A discourse community is basically a group of people that share mutual interests and beliefs. “It establishes limits and regularities...who may speak, what may be spoken, and how it is to be said; in addition prescribe what is true and false, what is reasonable and what foolish, and what is meant and what not.” (Porter, 39). For most writers, success will come only if their writing falls into the approved guidelines of their discourse community.
People are generally involved in a variety of discourse communities within their private, social, and professional lives. Some discourse communities are very formal with well established boundaries, while others may have a looser construction with greater freedom. Examples of discourse communities may include:
- Medicine
- Law
- Psychology
- Films (Movies)
- General Forums
- Technology
- Sociology
- Philosophy
- Chemistry
- Physics
- Mathematics
- Writing
- Rhetoric and Composition
Read more about this topic: Academic Writing
Famous quotes containing the words discourse and/or community:
“Two may talk and one may hear, but three cannot take part in a conversation of the most sincere and searching sort. In good company there is never such discourse between two, across the table, as takes place when you leave them open.”

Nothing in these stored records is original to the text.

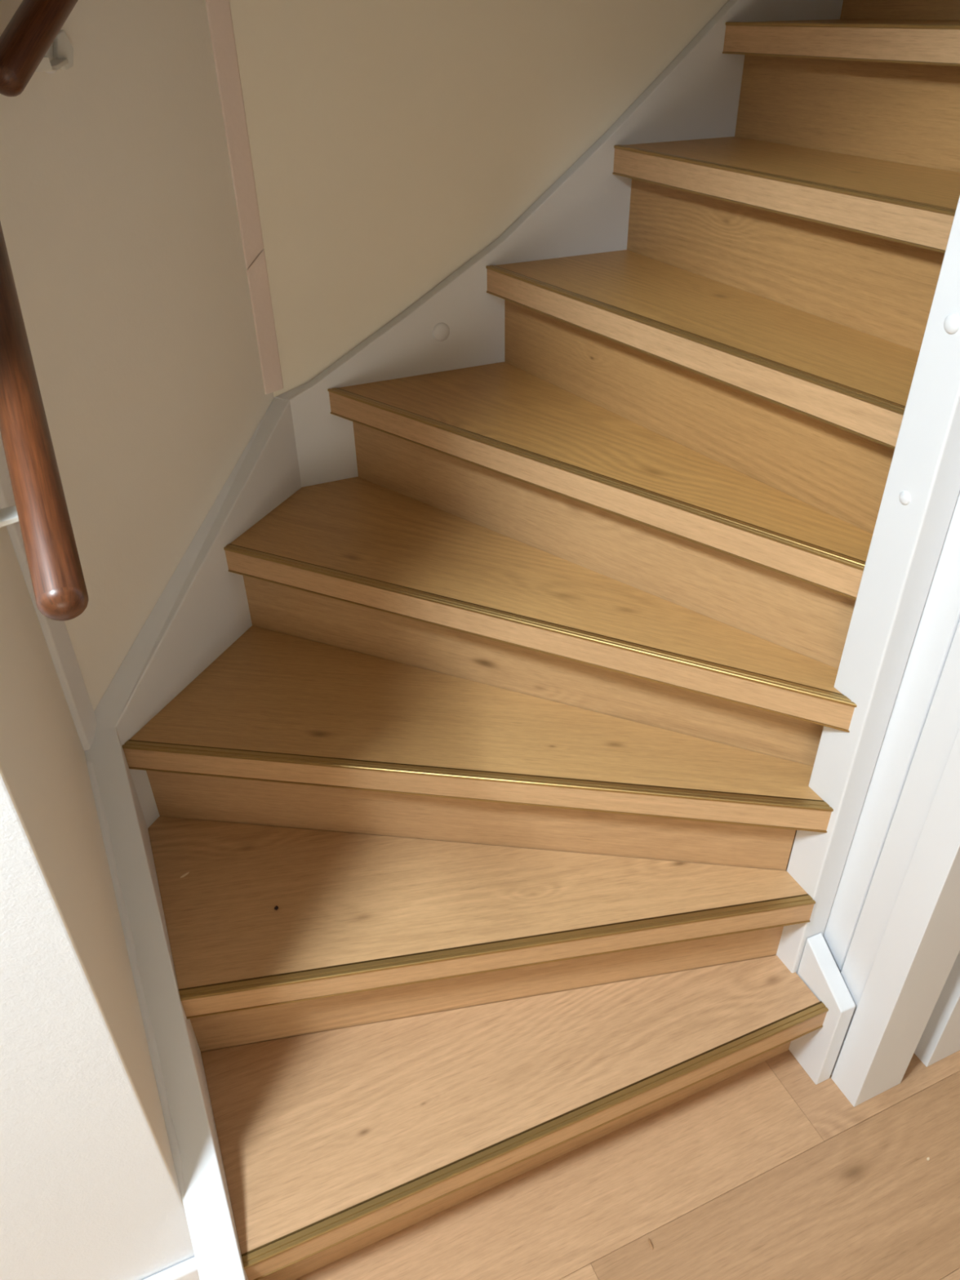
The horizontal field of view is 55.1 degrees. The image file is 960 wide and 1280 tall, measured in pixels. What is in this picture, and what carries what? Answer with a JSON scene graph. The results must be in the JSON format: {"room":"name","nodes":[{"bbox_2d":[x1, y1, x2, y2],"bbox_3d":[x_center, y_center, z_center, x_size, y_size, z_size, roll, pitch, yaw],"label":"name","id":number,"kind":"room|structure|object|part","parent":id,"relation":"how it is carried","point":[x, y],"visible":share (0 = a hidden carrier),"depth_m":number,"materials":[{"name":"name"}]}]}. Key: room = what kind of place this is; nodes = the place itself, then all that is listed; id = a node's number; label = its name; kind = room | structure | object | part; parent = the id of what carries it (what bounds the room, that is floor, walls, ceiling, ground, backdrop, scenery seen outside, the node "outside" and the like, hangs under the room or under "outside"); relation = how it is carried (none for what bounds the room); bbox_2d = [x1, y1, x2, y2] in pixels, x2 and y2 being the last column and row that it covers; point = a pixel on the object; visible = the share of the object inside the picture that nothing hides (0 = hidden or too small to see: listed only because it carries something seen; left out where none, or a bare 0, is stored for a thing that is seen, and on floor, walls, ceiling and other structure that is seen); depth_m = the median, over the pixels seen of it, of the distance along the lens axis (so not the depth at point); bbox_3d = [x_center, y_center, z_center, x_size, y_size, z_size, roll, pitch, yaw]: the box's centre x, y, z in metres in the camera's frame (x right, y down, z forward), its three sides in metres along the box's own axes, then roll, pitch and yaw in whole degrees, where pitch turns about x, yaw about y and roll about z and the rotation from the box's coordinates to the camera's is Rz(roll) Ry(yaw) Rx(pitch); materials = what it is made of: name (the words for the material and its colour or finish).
{"room":"home staircase","nodes":[
{"label":"home staircase","id":0,"kind":"room"},
{"bbox_2d":[0,525,194,1279],"bbox_3d":[-1.249,-0.454,0.332,1.564,3.545,0.585,-15,37,-19],"label":"wall","id":1,"kind":"structure","parent":0,"point":[90,1188],"depth_m":1.06,"materials":[{"name":"paint"}]},
{"bbox_2d":[0,222,88,621],"bbox_3d":[-0.444,-0.293,0.762,0.109,0.387,0.599,-15,37,-19],"label":"handrail","id":2,"kind":"object","parent":1,"relation":"attached to","point":[41,510],"visible":1,"depth_m":0.67,"materials":[{"name":"brown wood"}]},
{"bbox_2d":[0,431,96,751],"bbox_3d":[-0.639,-0.648,0.907,0.024,1.963,0.056,-1,35,0],"label":"batten","id":3,"kind":"object","parent":1,"relation":"attached to","point":[55,633],"visible":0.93,"depth_m":1.35,"materials":[{"name":"white paint"}]},
{"bbox_2d":[143,1256,199,1279],"bbox_3d":[-1.102,1.102,1.071,1.562,0.118,0.018,-15,37,-19],"label":"baseboard","id":4,"kind":"structure","parent":1,"relation":"attached to","point":[187,1269],"depth_m":1.28,"materials":[{"name":"white paint"}]},
{"bbox_2d":[0,0,274,711],"bbox_3d":[-0.636,-1.425,0.816,0.234,4.571,0.702,12,37,18],"label":"wall","id":5,"kind":"structure","parent":0,"point":[119,220],"depth_m":1.38,"materials":[{"name":"paint"}]},
{"bbox_2d":[0,0,78,97],"bbox_3d":[-0.466,-0.910,1.128,0.090,0.387,0.529,12,37,18],"label":"handrail","id":6,"kind":"object","parent":5,"relation":"attached to","point":[26,39],"visible":1,"depth_m":1.04,"materials":[{"name":"brown wood"}]},
{"bbox_3d":[-0.530,-0.750,1.171,0.008,0.043,0.032,12,37,18],"label":"wall plate","id":7,"kind":"part","parent":6,"relation":"part of","materials":[{"name":"grey paint"}]},
{"bbox_2d":[205,0,283,394],"bbox_3d":[-0.406,-1.136,1.296,0.011,1.609,0.044,26,43,33],"label":"strip","id":8,"kind":"object","parent":5,"relation":"attached to","point":[219,11],"visible":1,"depth_m":1.55,"materials":[{"name":"paint"}]},
{"bbox_2d":[229,0,728,397],"bbox_3d":[0.749,-1.930,1.508,2.812,4.571,0.201,-15,37,-19],"label":"wall","id":9,"kind":"structure","parent":0,"point":[393,143],"depth_m":1.65,"materials":[{"name":"beige paint"}]},
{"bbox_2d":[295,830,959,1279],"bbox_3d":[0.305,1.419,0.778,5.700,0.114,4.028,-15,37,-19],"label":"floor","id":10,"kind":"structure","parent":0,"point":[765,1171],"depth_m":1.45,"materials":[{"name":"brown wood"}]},
{"bbox_2d":[84,0,959,1279],"bbox_3d":[0.296,-0.533,1.279,1.913,2.527,1.223,-15,37,-19],"label":"staircase","id":11,"kind":"structure","parent":10,"relation":"on","point":[517,654],"depth_m":1.48,"materials":[{"name":"brown wood"}]},
{"bbox_3d":[0.524,-0.338,0.990,0.049,2.527,0.066,-15,37,-19],"label":"newel post","id":12,"kind":"part","parent":11,"relation":"part of","materials":[{"name":"white paint"}]},
{"bbox_2d":[648,1238,653,1249],"bbox_3d":[0.259,0.918,1.399,0.004,0.005,0.016,-9,35,-11],"label":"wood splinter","id":13,"kind":"object","parent":10,"relation":"on","point":[649,1241],"visible":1,"depth_m":1.40,"materials":[{"name":"brown wood"}]},
{"bbox_2d":[822,490,959,973],"bbox_3d":[1.532,-0.995,1.028,2.135,3.534,0.090,-15,37,-19],"label":"wall","id":14,"kind":"structure","parent":0,"point":[940,619],"depth_m":1.27,"materials":[{"name":"white paint"}]},
{"bbox_2d":[831,620,959,1106],"bbox_3d":[0.644,-0.298,0.896,0.104,2.565,0.106,-15,37,-19],"label":"door frame","id":15,"kind":"structure","parent":14,"relation":"attached to","point":[904,947],"depth_m":1.35,"materials":[{"name":"white paint"}]},
{"bbox_2d":[914,951,959,1066],"bbox_3d":[0.834,-0.350,0.966,0.190,2.565,0.106,-15,37,-19],"label":"door frame","id":16,"kind":"structure","parent":14,"relation":"attached to","point":[940,1039],"depth_m":1.57,"materials":[{"name":"white paint"}]}
]}

—Ralph Waldo Emerson (18031882)
“When you have come into the land that the LORD your God is giving you, and have taken possession of it and settled in it, and you say, I will set a king over me, like all the nations that are around me, you may indeed set over you a king whom the LORD your God will choose. One of your own community you may set as king over you; you are not permitted to put a foreigner over you, who is not of your own community.”
—Bible: Hebrew, Deuteronomy 17:14,15.